In my case the column is declared as UNIQUE and is places in a separate table. This allows a simple select of all the tags which is obviously faster. The insertion of new tags, on the other hand, requires more because of the UNIQUE check.

Second query

Now we perform a JOIN to get the actual tag text instead of the foreign key, but we do it after the GROUP BY on the integer field fk_tag to increase the speed of the joining.

SELECT t.tag
    ,  d.minTime
    ,  d.maxTime
    FROM (
        SELECT fk_tag
            , min(time) AS minTime
            , max(time) AS maxTime
            FROM datapoints
            GROUP BY fk_tag
        ) AS d
    INNER JOIN tags AS t
    ON d.fk_tag = t.id;

Hash Join  (cost=391905.20..395209.83 rows=97915 width=81) (actual time=17849.685..17995.566 rows=99999 loops=1)
 Hash Cond: (datapoints.fk_tag = t.id)
 ->  HashAggregate  (cost=388420.20..389399.35 rows=97915 width=12) (actual time=17741.489..17807.022 rows=99999 loops=1)
       Group Key: datapoints.fk_tag
       ->  Seq Scan on datapoints  (cost=0.00..266375.40 rows=16272640 width=12) (actual time=0.006..2720.880 rows=16272771 loops=1)
 ->  Hash  (cost=2235.00..2235.00 rows=100000 width=69) (actual time=108.116..108.116 rows=100000 loops=1)
       Buckets: 131072  Batches: 1  Memory Usage: 11181kB
       ->  Seq Scan on tags t  (cost=0.00..2235.00 rows=100000 width=69) (actual time=0.011..46.569 rows=100000 loops=1)
Planning time: 0.241 ms
Execution time: 18005.401 ms -- MEH, NOT SO FAST

On your machine (multipying the execution time by 10/3) it should take 60018.00 ms = 60.018 s which is ~1.45x faster than 86922.564 ms.

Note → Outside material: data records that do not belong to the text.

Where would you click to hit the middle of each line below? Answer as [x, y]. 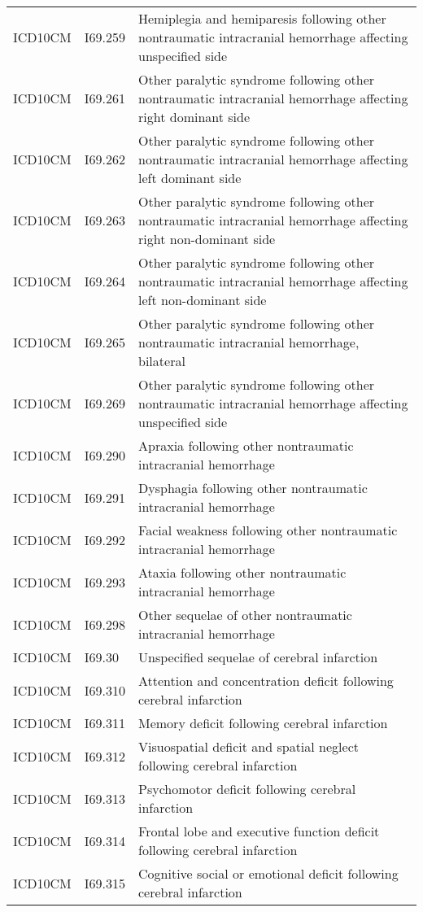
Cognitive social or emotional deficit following [268, 873]
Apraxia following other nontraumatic [246, 445]
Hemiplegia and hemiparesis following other [262, 18]
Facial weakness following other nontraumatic [268, 530]
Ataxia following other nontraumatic [242, 572]
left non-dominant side [203, 300]
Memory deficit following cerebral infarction [263, 723]
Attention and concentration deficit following [266, 681]

Not a huge result, but still better than nothing.

A few considerations

Since we are selecting most of the table, PostgreSQL chooses the sequential reading over the index and is right about it. This is the reason I used no index overall.

If you need the first query more than the second one, maybe this can be a solution for you. Please try it on your machine to be sure.